By Carol Gentry
3/24/2010 © Health News Florida
Six Medicare Advantage plans that have been in trouble in the past are still breaking marketing rules in ways that place beneficiaries at risk, according to a report by the Inspector General of the U.S. Department of Health and Human Services.
The companies found in violation have 12 percent of the enrollees in Medicare Advantage plans nationally, according to HHS. Those selected for the investigation were among those who had drawn the most complaints in the past for such matters as tricking beneficiaries into signing up for the wrong plan, and sometimes even enrolling them without their knowledge.
In many cases the actions were by independent sales agents trying to boost their sales commissions, but under the plans' contracts with the Centers for Medicare and Medicaid Services (CMS), they were responsible for monitoring them. (CMS is part of Health and Human Services).
But HHS will not say which six plans it checked -- Health News Florida's Freedom of Information Act request has been pending since March 3 -- and it's only a week until the end of annual enrollment for Medicare plans.
Donald White, spokesman for the Inspector General's office, apologized for the delay, saying there were "several very large requests that came in before yours."
The delay didn't seem right to Joe Baker, president of the Medicare Rights Center, who said: “Consumers have the right to know when Medicare private health plans are in serious violation of Medicare’s standards, particularly those rules governing marketing practices."
Open enrollment season ends March 31; after that, beneficiaries are "locked in" to the plan they've selected until Jan. 1, 2011.
But CMS spokesman Peter Ashkenaz said the agency can open a "special enrollment period" for beneficiaries who have been tricked into signing up for the wrong plan through unfair marketing practices.
What the report says
After three years of scandals in the marketing of Medicare Advantage plans, the federal government came out with strict new rules in November 2008 on agents’ qualifications, behavior and pay.
But they haven’t worked at all, according to the report, "Beneficiaries Remain Vulnerable to Sales Agents' Marketing of Medicare Advantage Plans." All six Medicare Advantage plans reviewed by the inspector general during 2009 enrollment season were violating the rules, the report says. The federal office used “secret shoppers” to check up on the plans at public information sessions and also took part in one-on-one marketing sessions. The report didn't say how the investigators pulled that off, but apparently they posed as beneficiaries interested in a plan.
The surveillance showed:
--All five plans that used independent sales agents were found to have problems in their pay incentives, either from the plan itself or through the field organization that managed the agents.

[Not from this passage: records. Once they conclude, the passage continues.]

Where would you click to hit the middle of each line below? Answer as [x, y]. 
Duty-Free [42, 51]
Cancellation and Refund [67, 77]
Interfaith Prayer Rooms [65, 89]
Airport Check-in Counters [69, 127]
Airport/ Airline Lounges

The pay incentives placed beneficiaries at risk of being steered to the wrong plans, the report said.
-- Five of the six plans used unqualified sales agents who had either not passed the marketing test or were not licensed at the time they took Medicare beneficiaries’ enrollment applications
-- About 13,000 complaints to CMS about sales agents were reported to CMS in the 2009 annual enrollment period – about the same number as the sales season before the rules were put into effect.

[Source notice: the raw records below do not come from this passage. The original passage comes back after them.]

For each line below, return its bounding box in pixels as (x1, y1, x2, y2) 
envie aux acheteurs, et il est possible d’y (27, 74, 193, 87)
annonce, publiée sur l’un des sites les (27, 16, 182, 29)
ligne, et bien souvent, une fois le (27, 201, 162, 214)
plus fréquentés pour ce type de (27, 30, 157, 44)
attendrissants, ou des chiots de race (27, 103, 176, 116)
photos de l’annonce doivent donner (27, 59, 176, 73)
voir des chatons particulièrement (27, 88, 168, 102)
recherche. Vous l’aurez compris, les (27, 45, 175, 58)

Between January 2008 and September 2009, enrollment in MA plans increased from 9.2 million Medicare beneficiaries to over 11.2 million, or nearly a quarter of the more than 45 million Medicare beneficiaries. (UPDATE?).
Complaints about marketing for MA plans – particularly a loose type of plan that had no network, called “private fee-for-service” – grew so great that Congress held three hearings over a year starting June 2007.

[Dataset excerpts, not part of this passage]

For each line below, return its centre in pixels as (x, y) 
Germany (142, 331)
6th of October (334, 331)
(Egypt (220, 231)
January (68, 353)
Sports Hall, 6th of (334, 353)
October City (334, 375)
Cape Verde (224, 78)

Witnesses testified that sales agents who were enrolling beneficiaries sometimes had no license, pretended to be from Medicare itself, and misled beneficiaries about the plan’s benefits. One memorable scam involved enrolling the dead.
In July 2008, Congress enacted the Medicare Improvements for Patients and Providers Act of 2008 (MIPPA), which barred sales agents and plans from certain marketing activities. Rules specifying activities that were prohibited were first issued in September but were contested and finally emerged after sales season began in November that year.
The guidelines required that all sales agents be state-licensed, trained by the plan and tested annually.
They also barred payment arrangements for agents that gave them an incentive to switch members of one plan to another to collect the extra commission – a practice called “churn” that had generated many of the complaints.